The terrorist is history’s biggest coward. He does not wage war as a soldier but as a fanatic without conscience. His victims are always civilians, like those dying in Gaza and Israel, and shot down over Ukraine. According to a 2013 report by top terrorism-tracker, National Consortium for the Study of Terrorism and Responses to Terrorism (START), over 15,500 civilians were killed in 8,500 terrorist attacks across Africa, Asia and the Middle East. START has so far codified over 104,000 terrorist attacks. Six of the seven most virulent terror outfits are al-Qaeda’s stepchildren, and most deaths occurred in Muslim-majority countries. The real numbers would be much more.

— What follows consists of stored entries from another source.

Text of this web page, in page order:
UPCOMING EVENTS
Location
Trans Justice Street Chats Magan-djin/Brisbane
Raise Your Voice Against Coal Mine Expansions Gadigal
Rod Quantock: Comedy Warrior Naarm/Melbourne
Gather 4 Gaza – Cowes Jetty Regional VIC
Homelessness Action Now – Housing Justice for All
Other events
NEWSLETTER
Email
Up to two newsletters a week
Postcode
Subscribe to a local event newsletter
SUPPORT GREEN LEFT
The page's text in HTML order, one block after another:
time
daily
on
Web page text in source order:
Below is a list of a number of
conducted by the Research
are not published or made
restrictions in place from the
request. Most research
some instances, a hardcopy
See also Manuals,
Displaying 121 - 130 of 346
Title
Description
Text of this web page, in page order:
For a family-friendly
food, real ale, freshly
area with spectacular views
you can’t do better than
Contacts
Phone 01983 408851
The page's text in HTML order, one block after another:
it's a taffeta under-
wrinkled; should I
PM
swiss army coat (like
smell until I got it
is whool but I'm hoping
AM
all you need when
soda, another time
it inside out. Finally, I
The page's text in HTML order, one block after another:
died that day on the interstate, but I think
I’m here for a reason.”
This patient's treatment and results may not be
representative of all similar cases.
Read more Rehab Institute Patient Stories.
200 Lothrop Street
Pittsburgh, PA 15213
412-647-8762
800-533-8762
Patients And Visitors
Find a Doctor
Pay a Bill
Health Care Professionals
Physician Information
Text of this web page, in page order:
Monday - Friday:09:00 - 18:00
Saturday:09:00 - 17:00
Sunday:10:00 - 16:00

The terrorist has no compunctions about killing innocents, either as suicide bombers, spraying bullets into crowds, or by slitting the throats of schoolchildren or shooting female students. He invites attention to his cause by making videos showing hostages being murdered by sawing off their heads with blunt knives. He blows up buildings and airplanes, attacks hotels, and butchers hundreds of innocents. He has done it, and will continue to do it—in India, Pakistan, Britain, America, Europe, Israel, Palestine, Iraq, Syria; a cartographer of blood, blinded by belief and rabid self-righteousness. His is the cunning of the fanatic; camouflaged by normalcy, bombmakers hide among civilians; safehouses for terrorists are established in peaceful neighbourhoods, and like in Gaza, rockets are hidden in civilian areas. The terrorist believes the civilian is the sacrifice mankind must make to establish a republic of horror.

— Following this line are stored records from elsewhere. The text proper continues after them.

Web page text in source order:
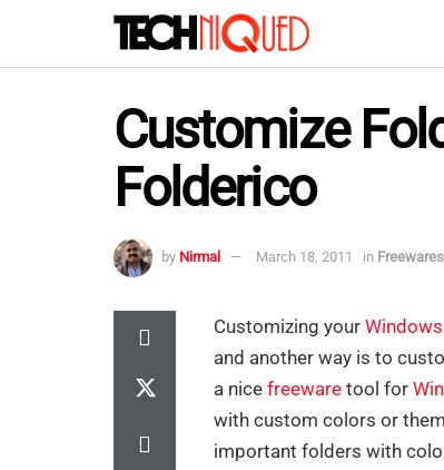
Customize
Folderico
by Nirmal March 18, 2011 in Freewares
Customizing your Windows
and another way is to
a nice freeware tool for
with custom colors or
important folders with
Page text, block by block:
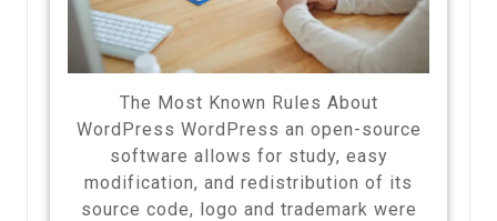
The Most Known Rules About
WordPress WordPress an open-source
software allows for study, easy
modification, and redistribution of its
source code, logo and trademark were
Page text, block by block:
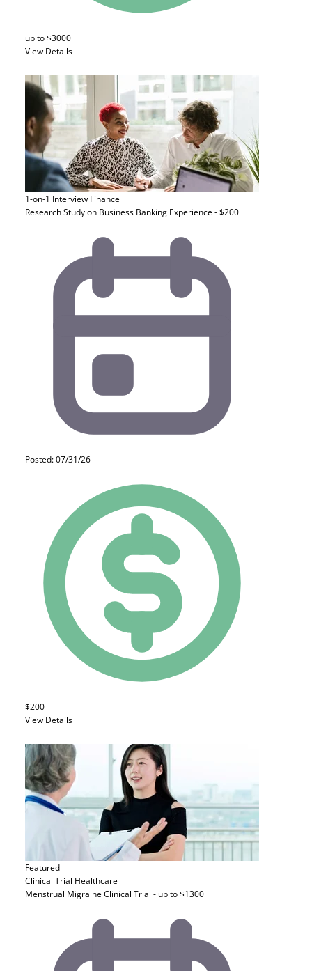
up to $3000
View Details
1-on-1 Interview Finance
Research Study on Business Banking Experience - $200
Posted: 07/31/26
$200
View Details
Featured
Clinical Trial Healthcare
Menstrual Migraine Clinical Trial - up to $1300
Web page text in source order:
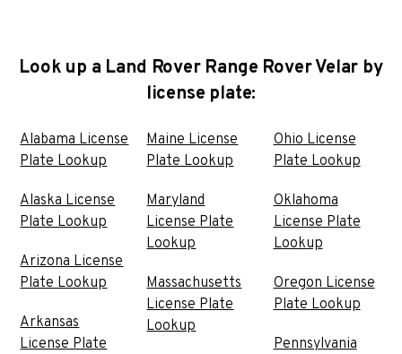
Look up a Land Rover Range Rover Velar by
license plate:
Alabama License
Plate Lookup
Alaska License
Plate Lookup
Arizona License
Plate Lookup
Arkansas
License Plate
Maine License
Plate Lookup
Maryland
License Plate
Lookup
Massachusetts
License Plate
Lookup
Ohio License
Plate Lookup
Oklahoma
License Plate
Lookup
Oregon License
Plate Lookup
Pennsylvania
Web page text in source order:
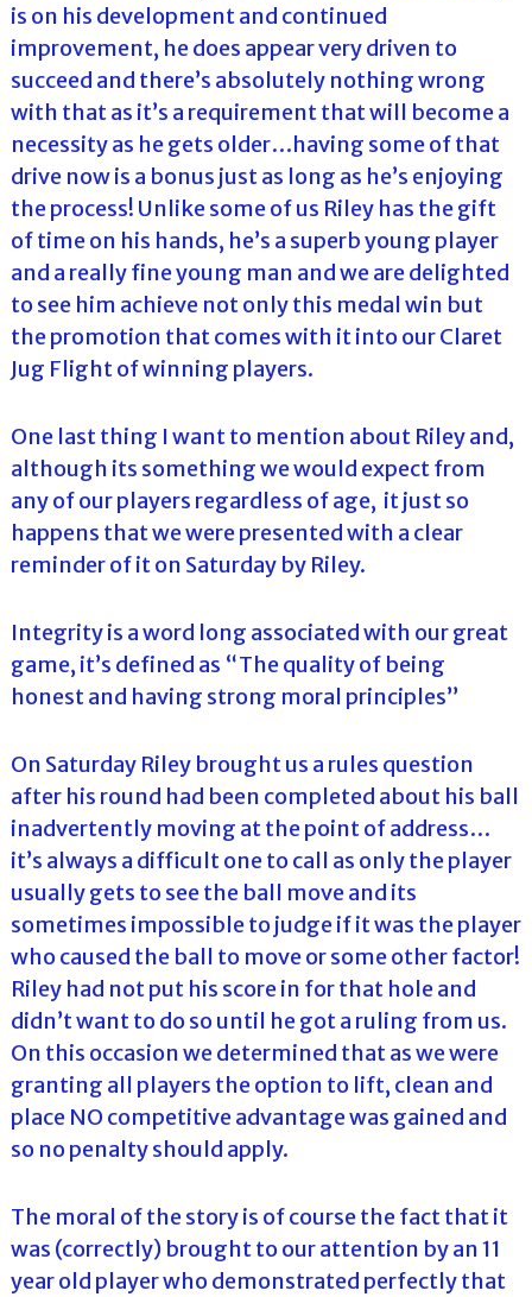
is on his development and continued
improvement, he does appear very driven to
succeed and there’s absolutely nothing wrong
with that as it’s a requirement that will become a
necessity as he gets older…having some of that
drive now is a bonus just as long as he’s enjoying
the process! Unlike some of us Riley has the gift
of time on his hands, he’s a superb young player
and a really fine young man and we are delighted
to see him achieve not only this medal win but
the promotion that comes with it into our Claret
Jug Flight of winning players.
One last thing I want to mention about Riley and,
although its something we would expect from
any of our players regardless of age, it just so
happens that we were presented with a clear
reminder of it on Saturday by Riley.
Integrity is a word long associated with our great
game, it’s defined as “The quality of being
honest and having strong moral principles”
On Saturday Riley brought us a rules question
after his round had been completed about his ball
inadvertently moving at the point of address…
it’s always a difficult one to call as only the player
usually gets to see the ball move and its
sometimes impossible to judge if it was the player
who caused the ball to move or some other factor!
Riley had not put his score in for that hole and
didn’t want to do so until he got a ruling from us.
On this occasion we determined that as we were
granting all players the option to lift, clean and
place NO competitive advantage was gained and
so no penalty should apply.
The moral of the story is of course the fact that it
was (correctly) brought to our attention by an 11
year old player who demonstrated perfectly that
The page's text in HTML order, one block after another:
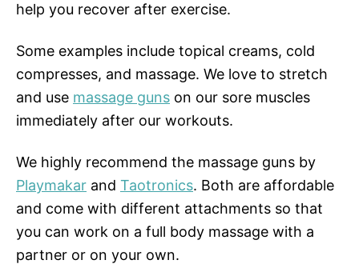
help you recover after exercise.
Some examples include topical creams, cold
compresses, and massage. We love to stretch
and use massage guns on our sore muscles
immediately after our workouts.
We highly recommend the massage guns by
Playmakar and Taotronics. Both are affordable
and come with different attachments so that
you can work on a full body massage with a
partner or on your own.
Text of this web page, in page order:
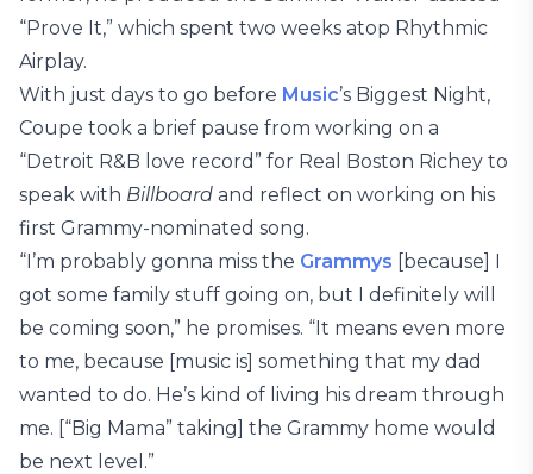
“Prove It,” which spent two weeks atop Rhythmic
Airplay.
With just days to go before Music’s Biggest Night,
Coupe took a brief pause from working on a
“Detroit R&B love record” for Real Boston Richey to
speak with Billboard and reflect on working on his
first Grammy-nominated song.
“I’m probably gonna miss the Grammys [because] I
got some family stuff going on, but I definitely will
be coming soon,” he promises. “It means even more
to me, because [music is] something that my dad
wanted to do. He’s kind of living his dream through
me. [“Big Mama” taking] the Grammy home would
be next level.”
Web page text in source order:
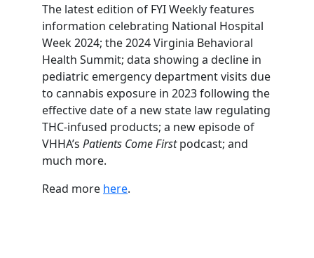
The latest edition of FYI Weekly features
information celebrating National Hospital
Week 2024; the 2024 Virginia Behavioral
Health Summit; data showing a decline in
pediatric emergency department visits due
to cannabis exposure in 2023 following the
effective date of a new state law regulating
THC-infused products; a new episode of
VHHA’s Patients Come Firstpodcast; and
much more.
Read more here.
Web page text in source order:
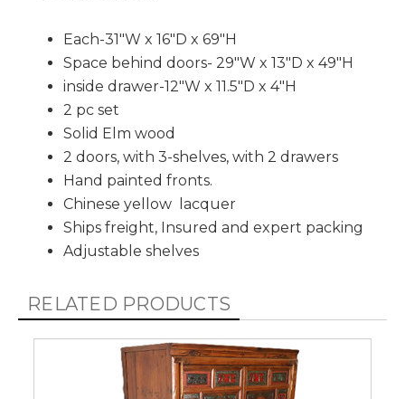
Each-31"W x 16"D x 69"H
Space behind doors- 29"W x 13"D x 49"H
inside drawer-12"W x 11.5"D x 4"H
2 pc set
Solid Elm wood
2 doors, with 3-shelves, with 2 drawers
Hand painted fronts.
Chinese yellow lacquer
Ships freight, Insured and expert packing
Adjustable shelves
RELATED PRODUCTS

Horror is the best PR for terrorism. The media feeds on photos of wounded orphans, lamenting widows and grieving fathers. The horrified world sits up in anguish. Opposition uproar disrupts Parliament over Israeli retaliation against rockets fired by Hamas, its avowed enemy. Protests erupt outside Israeli missions in India, by civil rights organisations, Islamic bodies and Kashmiri organisations against bombings that have killed hundreds of civilians in Gaza.
On June 12, three Israeli Jewish teenagers were kidnapped near Hebron city. Israel launched a massive search operation. On July 14, their bodies were found, hidden under rocks in a field near Hebron. Israel launched air raids against Hamas, which had taken refuge among Gaza’s civilian population, using it as a human shield. Israel’s fourth ground offensive against Hamas has started: in 2006, war broke out after an Israeli soldier was kidnapped and murdered by terrorists. Now, more children will die.
The tragedy of Palestine and Israel is their blood-soaked geography of faith. The Hamas doesn’t recognise Israel’s right to exist, like so many of its Arab neighbours, after its formation in 1948. The Arabesque of Egypt, Jordan, Syria and Iraq vowed to drive Israel into the sea, but they were militarily humiliated by their intended victim. Ever since, the Palestinian state has become an Arab jihadi cause célèbre, claiming thousands of lives since the 1960s.
Hamas is engaged in a struggle for survival. Its logistical and financial support has dried up after Israel blockaded Gaza in 2007. After its main sponsor, the Muslim Brotherhood, was overthrown by the Egyptian military, smuggling tunnels and the main supply lifeline of the crucial Rafah crossing have been blocked. Starved of funds and isolated, experts believe Hamas launched rocket attacks to force Egypt to act against Israel. It is unlikely that Egypt would help the Muslim Brotherhood affiliate in Gaza.
The Jew and the Hindu are the only two faiths—apart from the Buddhists who were massacred by Muhammad Bakhtiyar Khilji in 1193—to have faced savage persecution from zealots and survived. The Moghuls tortured Sikh gurus. If India’s conscience is to be awakened by the rhetoric of religious protest, let it indeed cry out for justice—not for the Jew, the Palestinian or the Kurd, but for the Unknown Civilian, whose bones litter the eternal graveyard of history.